Using IntMap as a vector seems to be a good idea.
In your example:
1)  I would use:

       dot = dot' * dot'
       dot'  = sum . elems . intersectionWith (*)
       norm = sum . fmap (**2) . elems

 instead of:

        dot  = sum . elems . intersectionWith (*)
        norm = (**0.5) . sum . fmap (**2) . elems

2)  I don't understand the syntax:
cosineSimilarity <$> lookup x space
                 <*> lookup y space

What are <$> and <*>?

Thanks,
Dmitri

On Wed, Jul 27, 2011 at 1:46 AM, Alexander Solla wrote:
...
On Tue, Jul 26, 2011 at 1:30 PM, dokondr  wrote:
...
Hi,
Can't find on hackage any sparse vector library.
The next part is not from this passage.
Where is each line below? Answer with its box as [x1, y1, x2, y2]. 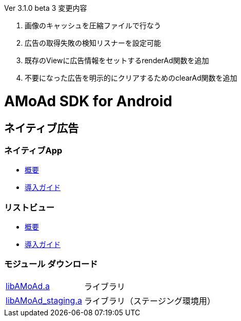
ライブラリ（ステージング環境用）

Does such thing exist?
I need efficient storage and dot product calculation for very sparse
vectors with about 10 out of 40 000 non-zero components.
One solution would be to represent Sparse Vector as Data.Map with
(component_index, component_value) pairs to store non-zero components of the
vector.
I would make a different suggestion:
Store a Set (or maybe an IntMap) of (IntMap scalar)s.
In other words, let each vector be represented by an IntMap whose key
represents the n'th component of the vector, and whose value is the proper
scalar.
...
In this case, for example, calculating cosine similarity (
http://en.wikipedia.org/wiki/Cosine_similarity) for for every pair of 10
000 vectors, would not be very nice and efficient, I am afraid.
Given two (IntMap Double)s a and b, I would compute the projection of a
along b as
cosineSimilarity :: IntMap Double -> IntMap Double -> Double
cosineSimilarity a b  = (dot a b) / ((norm a) * (norm b)) where
                 dot  = sum . elems . intersectionWith (*)
                 norm = (**0.5) . sum . fmap (**2) . elems
The only part I find tricky is enumerating all 10000^2 pairs
pairs :: Int -> [Int]
pairs dim = do
   x <- [1..dim]
   y <- [1..dim]
   return (x,y)
and computing the projection for each pair:
projections :: Floating scalar => IntMap (IntMap scalar) -> Map (Int, Int)
scalar
projections space = let dimensions = undefined -- find max key in elements
of space?
                        m_projection space x y = cosineSimilarity <$>
lookup x space
                                                                  <*>
lookup y space
                     in fromList . filter (isMaybe . snd)
                                 . fmap (\(x,y) -> ((x,y), m_projection
space x y)
                                 . pairs
                                 $ dimensions